My father-in-law, W.H. Mitchem, was a Harry Truman Democrat, lots of people were. He loved the feisty spirit of Truman and the fact that he had the courage to end World War II swiftly. That was personal because my father-in-law was a proud United States Marine who fought at Guadalcanal. He saw some terrible fighting there and in other parts of the Pacific Theater of WWII. And, he might have died (along with hundreds of thousands, perhaps more than a million Americans) if Harry Truman had not had the courage to drop the bomb. So supporting Harry Truman was personal for my father-in-law. But as a son of Georgia, he grew up as an FDR, Harry Truman Democrat.

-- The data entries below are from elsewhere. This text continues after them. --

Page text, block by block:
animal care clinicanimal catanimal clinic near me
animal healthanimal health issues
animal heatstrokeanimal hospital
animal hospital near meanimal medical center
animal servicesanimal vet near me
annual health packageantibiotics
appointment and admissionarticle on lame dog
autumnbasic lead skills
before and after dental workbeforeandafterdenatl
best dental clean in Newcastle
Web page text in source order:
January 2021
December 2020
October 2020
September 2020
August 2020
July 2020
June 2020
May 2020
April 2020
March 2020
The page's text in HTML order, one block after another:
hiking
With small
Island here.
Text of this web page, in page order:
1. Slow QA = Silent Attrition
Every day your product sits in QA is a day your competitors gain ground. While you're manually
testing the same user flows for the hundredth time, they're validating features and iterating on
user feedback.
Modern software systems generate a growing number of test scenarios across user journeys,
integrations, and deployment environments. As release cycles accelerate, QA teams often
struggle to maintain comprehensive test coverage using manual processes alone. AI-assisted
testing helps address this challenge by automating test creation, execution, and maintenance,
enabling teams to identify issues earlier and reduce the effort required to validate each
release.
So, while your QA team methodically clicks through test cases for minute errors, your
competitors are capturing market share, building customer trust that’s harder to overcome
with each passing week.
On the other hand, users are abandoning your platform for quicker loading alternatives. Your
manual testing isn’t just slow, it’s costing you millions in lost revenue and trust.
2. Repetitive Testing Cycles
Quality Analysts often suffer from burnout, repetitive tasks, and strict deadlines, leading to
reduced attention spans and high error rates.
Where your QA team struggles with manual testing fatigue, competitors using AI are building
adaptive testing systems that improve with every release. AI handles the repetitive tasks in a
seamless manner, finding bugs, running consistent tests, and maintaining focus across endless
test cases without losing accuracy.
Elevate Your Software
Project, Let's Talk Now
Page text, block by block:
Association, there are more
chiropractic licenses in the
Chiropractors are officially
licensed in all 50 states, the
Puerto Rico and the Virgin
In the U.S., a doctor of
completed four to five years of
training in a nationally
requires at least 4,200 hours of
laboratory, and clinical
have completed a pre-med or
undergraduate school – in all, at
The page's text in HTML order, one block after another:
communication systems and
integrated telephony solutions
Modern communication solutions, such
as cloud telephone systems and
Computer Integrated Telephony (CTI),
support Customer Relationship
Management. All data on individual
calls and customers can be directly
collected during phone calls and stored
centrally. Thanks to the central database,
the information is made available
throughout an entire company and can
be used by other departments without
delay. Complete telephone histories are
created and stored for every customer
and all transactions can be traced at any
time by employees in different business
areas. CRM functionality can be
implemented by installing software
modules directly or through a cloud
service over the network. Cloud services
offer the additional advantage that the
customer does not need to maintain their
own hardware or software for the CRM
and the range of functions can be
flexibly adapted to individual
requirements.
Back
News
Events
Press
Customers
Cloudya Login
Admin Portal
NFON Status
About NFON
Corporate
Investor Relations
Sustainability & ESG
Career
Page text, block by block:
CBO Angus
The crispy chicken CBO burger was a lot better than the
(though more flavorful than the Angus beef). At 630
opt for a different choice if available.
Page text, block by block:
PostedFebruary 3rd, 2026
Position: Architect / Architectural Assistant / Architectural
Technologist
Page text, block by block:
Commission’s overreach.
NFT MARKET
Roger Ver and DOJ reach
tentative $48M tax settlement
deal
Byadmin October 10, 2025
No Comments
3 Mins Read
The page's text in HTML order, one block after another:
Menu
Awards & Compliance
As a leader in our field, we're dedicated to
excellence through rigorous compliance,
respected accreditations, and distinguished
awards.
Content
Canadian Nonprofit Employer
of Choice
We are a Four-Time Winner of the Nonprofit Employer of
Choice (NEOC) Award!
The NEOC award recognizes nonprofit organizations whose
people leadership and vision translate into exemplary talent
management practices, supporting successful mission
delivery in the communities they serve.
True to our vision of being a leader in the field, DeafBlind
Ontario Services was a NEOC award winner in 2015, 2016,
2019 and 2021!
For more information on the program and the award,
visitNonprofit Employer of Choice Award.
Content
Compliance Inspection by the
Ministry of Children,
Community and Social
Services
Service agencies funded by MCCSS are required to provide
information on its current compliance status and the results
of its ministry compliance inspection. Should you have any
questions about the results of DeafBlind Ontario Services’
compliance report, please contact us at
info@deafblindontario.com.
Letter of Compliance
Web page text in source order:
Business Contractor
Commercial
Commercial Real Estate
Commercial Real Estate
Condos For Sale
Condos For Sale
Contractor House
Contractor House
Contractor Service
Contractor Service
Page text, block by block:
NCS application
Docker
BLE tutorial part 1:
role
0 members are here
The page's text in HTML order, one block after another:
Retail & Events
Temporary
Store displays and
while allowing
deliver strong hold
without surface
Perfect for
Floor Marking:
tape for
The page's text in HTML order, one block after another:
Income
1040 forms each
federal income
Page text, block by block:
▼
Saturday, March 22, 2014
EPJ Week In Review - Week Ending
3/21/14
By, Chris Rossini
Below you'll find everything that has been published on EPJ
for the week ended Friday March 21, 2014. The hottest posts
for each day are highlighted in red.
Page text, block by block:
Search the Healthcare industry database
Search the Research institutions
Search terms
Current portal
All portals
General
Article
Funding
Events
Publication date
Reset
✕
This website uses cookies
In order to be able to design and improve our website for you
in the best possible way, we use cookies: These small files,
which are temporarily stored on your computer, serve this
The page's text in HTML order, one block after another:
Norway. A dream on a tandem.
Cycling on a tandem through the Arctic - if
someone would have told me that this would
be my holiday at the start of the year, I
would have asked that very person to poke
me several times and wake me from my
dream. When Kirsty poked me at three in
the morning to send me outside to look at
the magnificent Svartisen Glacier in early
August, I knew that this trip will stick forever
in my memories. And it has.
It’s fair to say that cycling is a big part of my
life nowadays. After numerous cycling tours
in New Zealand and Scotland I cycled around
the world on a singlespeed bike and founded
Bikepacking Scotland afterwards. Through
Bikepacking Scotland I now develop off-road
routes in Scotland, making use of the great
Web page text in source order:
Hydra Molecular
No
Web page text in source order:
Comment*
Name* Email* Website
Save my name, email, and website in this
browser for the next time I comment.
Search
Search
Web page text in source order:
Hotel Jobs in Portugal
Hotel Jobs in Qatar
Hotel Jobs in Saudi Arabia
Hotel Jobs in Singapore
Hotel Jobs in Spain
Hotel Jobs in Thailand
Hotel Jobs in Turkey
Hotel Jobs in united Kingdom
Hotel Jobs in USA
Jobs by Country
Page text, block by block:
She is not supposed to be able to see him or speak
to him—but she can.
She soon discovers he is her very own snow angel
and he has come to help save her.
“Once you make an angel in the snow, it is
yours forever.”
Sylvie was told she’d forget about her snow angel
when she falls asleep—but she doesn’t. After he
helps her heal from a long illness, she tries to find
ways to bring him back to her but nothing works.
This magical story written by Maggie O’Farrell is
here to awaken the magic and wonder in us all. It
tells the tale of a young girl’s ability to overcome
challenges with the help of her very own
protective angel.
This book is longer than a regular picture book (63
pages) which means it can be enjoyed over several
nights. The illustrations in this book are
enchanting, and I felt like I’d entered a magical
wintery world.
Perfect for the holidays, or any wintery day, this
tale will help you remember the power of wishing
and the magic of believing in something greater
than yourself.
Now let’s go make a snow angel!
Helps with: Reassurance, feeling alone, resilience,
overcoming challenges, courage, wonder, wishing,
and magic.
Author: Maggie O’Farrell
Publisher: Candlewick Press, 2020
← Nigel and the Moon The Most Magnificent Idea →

When Norman Thomas, who ran for President six times on the Socialist Party ticket, finally presided over the demise of the Socialist Party in the late 1950s, he said, “I no longer need to run as a Presidential candidate for the Socialist Party. The Democrat Party has adopted our platform.” And indeed that is
what happened.
1948 was a strange election year. The Republicans nominated the choice of the Eastern Liberal Establishment, New York Governor, Thomas Dewey. Dewey was a progressive, i.e. liberal Republican who could have been comfortable in either party. Today we would call him a RINO—Republican In Name Only.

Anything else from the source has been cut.